* Data to process:
--

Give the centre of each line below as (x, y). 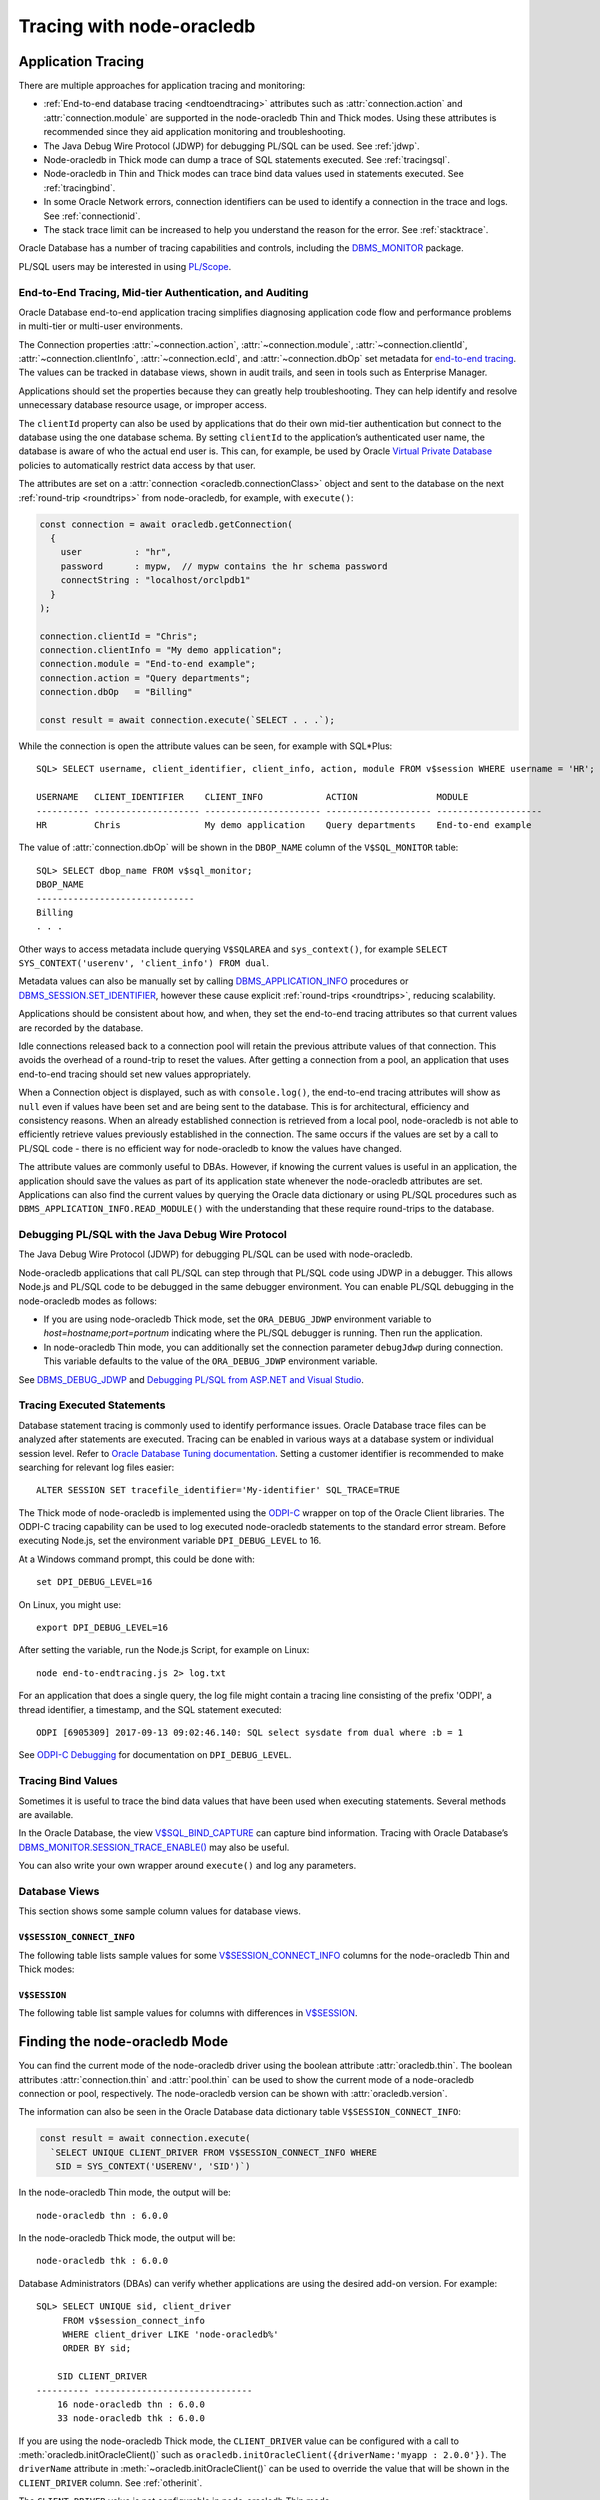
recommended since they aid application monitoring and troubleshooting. (194, 132)
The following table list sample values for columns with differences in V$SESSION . (188, 2013)
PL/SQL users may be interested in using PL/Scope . (125, 266)
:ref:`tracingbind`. (79, 187)
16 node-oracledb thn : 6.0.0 (130, 2404)
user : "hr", (116, 552)
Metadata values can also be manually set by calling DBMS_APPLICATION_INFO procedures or (213, 981)
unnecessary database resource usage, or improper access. (142, 405)
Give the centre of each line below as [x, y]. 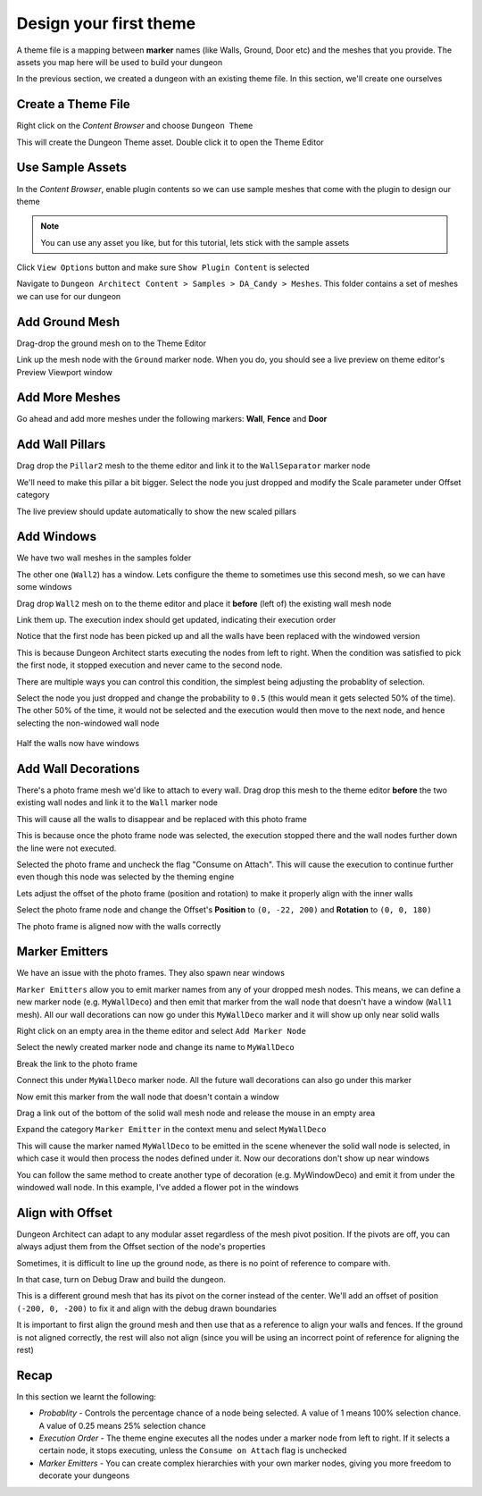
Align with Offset [65, 1212]
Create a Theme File [74, 104]
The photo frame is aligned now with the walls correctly [119, 926]
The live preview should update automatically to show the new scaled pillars [156, 511]
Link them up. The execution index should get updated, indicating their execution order [176, 620]
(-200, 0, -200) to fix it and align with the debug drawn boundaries [146, 1308]
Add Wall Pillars [61, 445]
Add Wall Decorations [78, 769]
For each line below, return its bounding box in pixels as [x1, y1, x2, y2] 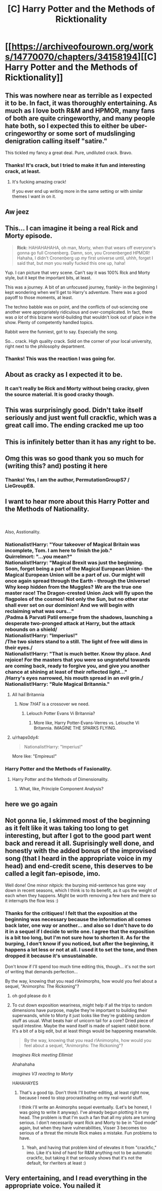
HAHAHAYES [12, 1080, 39, 1086]
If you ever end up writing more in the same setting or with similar [12, 188, 143, 194]
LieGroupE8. [5, 482, 35, 489]
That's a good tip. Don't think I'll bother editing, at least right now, [19, 1089, 150, 1095]
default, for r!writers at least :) [26, 1160, 86, 1166]
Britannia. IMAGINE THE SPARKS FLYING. [33, 725, 117, 731]
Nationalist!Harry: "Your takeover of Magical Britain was [5, 541, 140, 547]
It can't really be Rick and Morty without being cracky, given [5, 385, 149, 391]
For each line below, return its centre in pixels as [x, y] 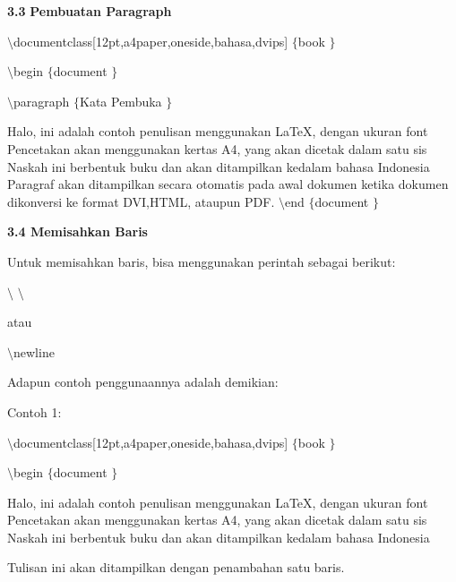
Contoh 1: [34, 411]
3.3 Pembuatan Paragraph [90, 11]
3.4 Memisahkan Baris [77, 231]
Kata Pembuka [121, 101]
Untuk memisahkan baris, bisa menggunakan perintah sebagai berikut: [202, 261]
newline [34, 351]
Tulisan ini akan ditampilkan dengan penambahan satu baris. [176, 567]
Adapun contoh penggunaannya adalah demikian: [143, 382]
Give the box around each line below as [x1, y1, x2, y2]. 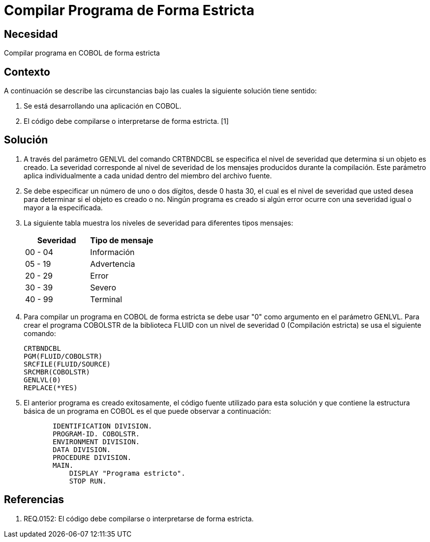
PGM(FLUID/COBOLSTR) [24, 352, 103, 360]
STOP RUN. [69, 477, 107, 485]
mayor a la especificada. [24, 203, 103, 212]
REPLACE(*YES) [24, 383, 78, 392]
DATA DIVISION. [53, 445, 111, 454]
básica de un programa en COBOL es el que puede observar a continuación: [24, 406, 271, 415]
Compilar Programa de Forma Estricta [4, 2, 254, 19]
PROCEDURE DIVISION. [53, 453, 132, 461]
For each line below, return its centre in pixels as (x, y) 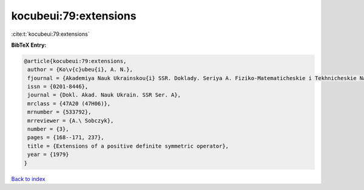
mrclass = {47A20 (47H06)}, (69, 103)
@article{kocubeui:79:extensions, (75, 61)
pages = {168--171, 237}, (66, 137)
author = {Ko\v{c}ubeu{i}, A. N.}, (80, 70)
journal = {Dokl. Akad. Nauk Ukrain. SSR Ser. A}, (104, 95)
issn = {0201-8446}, (58, 87)
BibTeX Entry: (29, 45)
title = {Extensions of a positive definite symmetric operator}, (128, 146)
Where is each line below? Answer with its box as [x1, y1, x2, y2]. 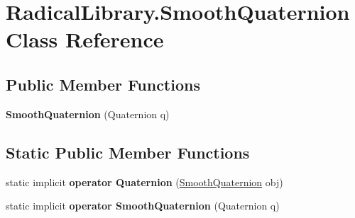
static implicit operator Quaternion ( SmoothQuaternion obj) [6, 174, 283, 189]
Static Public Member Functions [6, 141, 250, 163]
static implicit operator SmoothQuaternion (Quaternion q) [6, 198, 280, 213]
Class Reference [6, 25, 164, 54]
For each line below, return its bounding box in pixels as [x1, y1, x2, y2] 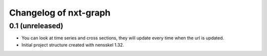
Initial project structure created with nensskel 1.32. [21, 42, 125, 48]
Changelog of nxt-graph [9, 7, 111, 18]
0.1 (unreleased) [9, 21, 64, 30]
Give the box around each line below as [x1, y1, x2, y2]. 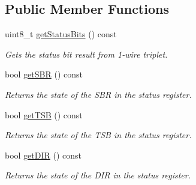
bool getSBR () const [5, 68, 83, 80]
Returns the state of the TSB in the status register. [5, 129, 192, 141]
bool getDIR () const [5, 148, 82, 161]
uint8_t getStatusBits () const [5, 28, 117, 40]
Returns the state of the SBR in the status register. [5, 88, 192, 100]
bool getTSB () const [5, 108, 83, 121]
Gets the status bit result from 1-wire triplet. [5, 47, 168, 60]
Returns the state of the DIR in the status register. [5, 169, 191, 181]
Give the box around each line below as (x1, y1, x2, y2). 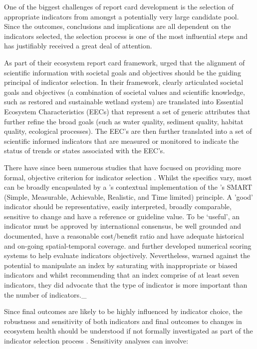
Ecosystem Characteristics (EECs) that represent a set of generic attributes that (4, 106, 251, 116)
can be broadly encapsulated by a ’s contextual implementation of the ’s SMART (4, 182, 253, 192)
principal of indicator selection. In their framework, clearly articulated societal (4, 77, 244, 87)
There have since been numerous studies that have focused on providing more (4, 162, 241, 172)
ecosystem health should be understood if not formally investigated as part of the (4, 326, 253, 336)
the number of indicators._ (4, 289, 87, 300)
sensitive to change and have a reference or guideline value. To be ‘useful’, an (4, 211, 240, 221)
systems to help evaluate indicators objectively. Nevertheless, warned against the (4, 250, 250, 261)
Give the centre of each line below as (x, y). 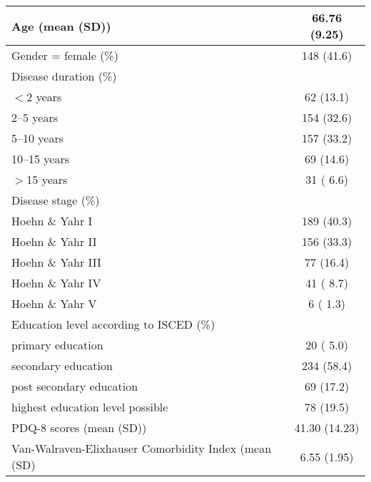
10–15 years (41, 159)
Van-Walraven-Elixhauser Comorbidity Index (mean (142, 448)
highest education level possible (90, 407)
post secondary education (75, 386)
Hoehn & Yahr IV (56, 283)
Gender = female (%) (65, 55)
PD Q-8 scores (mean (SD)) (79, 427)
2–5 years (35, 117)

--

* What the task requires: The entries are to be printed exactly as written; the pictures are to be left out.

* Exercise output:
Give the centre of each line below as (x, y). 
recommended since they aid application monitoring and troubleshooting. (194, 132)
The following table list sample values for columns with differences in V$SESSION . (188, 2013)
PL/SQL users may be interested in using PL/Scope . (125, 266)
:ref:`tracingbind`. (79, 187)
16 node-oracledb thn : 6.0.0 (130, 2404)
user : "hr", (116, 552)
Metadata values can also be manually set by calling DBMS_APPLICATION_INFO procedures or (213, 981)
unnecessary database resource usage, or improper access. (142, 405)
Give the centre of each line below as [x, y]. 
Align with Offset [65, 1212]
Create a Theme File [74, 104]
The photo frame is aligned now with the walls correctly [119, 926]
The live preview should update automatically to show the new scaled pillars [156, 511]
Link them up. The execution index should get updated, indicating their execution order [176, 620]
(-200, 0, -200) to fix it and align with the debug drawn boundaries [146, 1308]
Add Wall Pillars [61, 445]
Add Wall Decorations [78, 769]
For each line below, return its bounding box in pixels as [x1, y1, x2, y2] 
HAHAHAYES [12, 1080, 39, 1086]
If you ever end up writing more in the same setting or with similar [12, 188, 143, 194]
LieGroupE8. [5, 482, 35, 489]
That's a good tip. Don't think I'll bother editing, at least right now, [19, 1089, 150, 1095]
default, for r!writers at least :) [26, 1160, 86, 1166]
Britannia. IMAGINE THE SPARKS FLYING. [33, 725, 117, 731]
Nationalist!Harry: "Your takeover of Magical Britain was [5, 541, 140, 547]
It can't really be Rick and Morty without being cracky, given [5, 385, 149, 391]
For each line below, return its centre in pixels as [x, y] 
Contoh 1: [34, 411]
3.3 Pembuatan Paragraph [90, 11]
3.4 Memisahkan Baris [77, 231]
Kata Pembuka [121, 101]
Untuk memisahkan baris, bisa menggunakan perintah sebagai berikut: [202, 261]
newline [34, 351]
Tulisan ini akan ditampilkan dengan penambahan satu baris. [176, 567]
Adapun contoh penggunaannya adalah demikian: [143, 382]
Give the box around each line below as [x1, y1, x2, y2]. 
PGM(FLUID/COBOLSTR) [24, 352, 103, 360]
STOP RUN. [69, 477, 107, 485]
mayor a la especificada. [24, 203, 103, 212]
REPLACE(*YES) [24, 383, 78, 392]
DATA DIVISION. [53, 445, 111, 454]
básica de un programa en COBOL es el que puede observar a continuación: [24, 406, 271, 415]
Compilar Programa de Forma Estricta [4, 2, 254, 19]
PROCEDURE DIVISION. [53, 453, 132, 461]
For each line below, return its centre in pixels as (x, y) 
mrclass = {47A20 (47H06)}, (69, 103)
@article{kocubeui:79:extensions, (75, 61)
pages = {168--171, 237}, (66, 137)
author = {Ko\v{c}ubeu{i}, A. N.}, (80, 70)
journal = {Dokl. Akad. Nauk Ukrain. SSR Ser. A}, (104, 95)
issn = {0201-8446}, (58, 87)
BibTeX Entry: (29, 45)
title = {Extensions of a positive definite symmetric operator}, (128, 146)
Where is each line below? Answer with its box as [x1, y1, x2, y2]. 
static implicit operator Quaternion ( SmoothQuaternion obj) [6, 174, 283, 189]
Static Public Member Functions [6, 141, 250, 163]
static implicit operator SmoothQuaternion (Quaternion q) [6, 198, 280, 213]
Class Reference [6, 25, 164, 54]
For each line below, return its bounding box in pixels as [x1, y1, x2, y2] 
Initial project structure created with nensskel 1.32. [21, 42, 125, 48]
Changelog of nxt-graph [9, 7, 111, 18]
0.1 (unreleased) [9, 21, 64, 30]
Give the box around each line below as [x1, y1, x2, y2]. 
bool getSBR () const [5, 68, 83, 80]
Returns the state of the TSB in the status register. [5, 129, 192, 141]
bool getDIR () const [5, 148, 82, 161]
uint8_t getStatusBits () const [5, 28, 117, 40]
Returns the state of the SBR in the status register. [5, 88, 192, 100]
bool getTSB () const [5, 108, 83, 121]
Gets the status bit result from 1-wire triplet. [5, 47, 168, 60]
Returns the state of the DIR in the status register. [5, 169, 191, 181]
Give the box around each line below as (x1, y1, x2, y2). 
Ecosystem Characteristics (EECs) that represent a set of generic attributes that (4, 106, 251, 116)
can be broadly encapsulated by a ’s contextual implementation of the ’s SMART (4, 182, 253, 192)
principal of indicator selection. In their framework, clearly articulated societal (4, 77, 244, 87)
There have since been numerous studies that have focused on providing more (4, 162, 241, 172)
ecosystem health should be understood if not formally investigated as part of the (4, 326, 253, 336)
the number of indicators._ (4, 289, 87, 300)
sensitive to change and have a reference or guideline value. To be ‘useful’, an (4, 211, 240, 221)
systems to help evaluate indicators objectively. Nevertheless, warned against the (4, 250, 250, 261)
Give the centre of each line below as (x, y). 
10–15 years (41, 159)
Van-Walraven-Elixhauser Comorbidity Index (mean (142, 448)
highest education level possible (90, 407)
post secondary education (75, 386)
Hoehn & Yahr IV (56, 283)
Gender = female (%) (65, 55)
PD Q-8 scores (mean (SD)) (79, 427)
2–5 years (35, 117)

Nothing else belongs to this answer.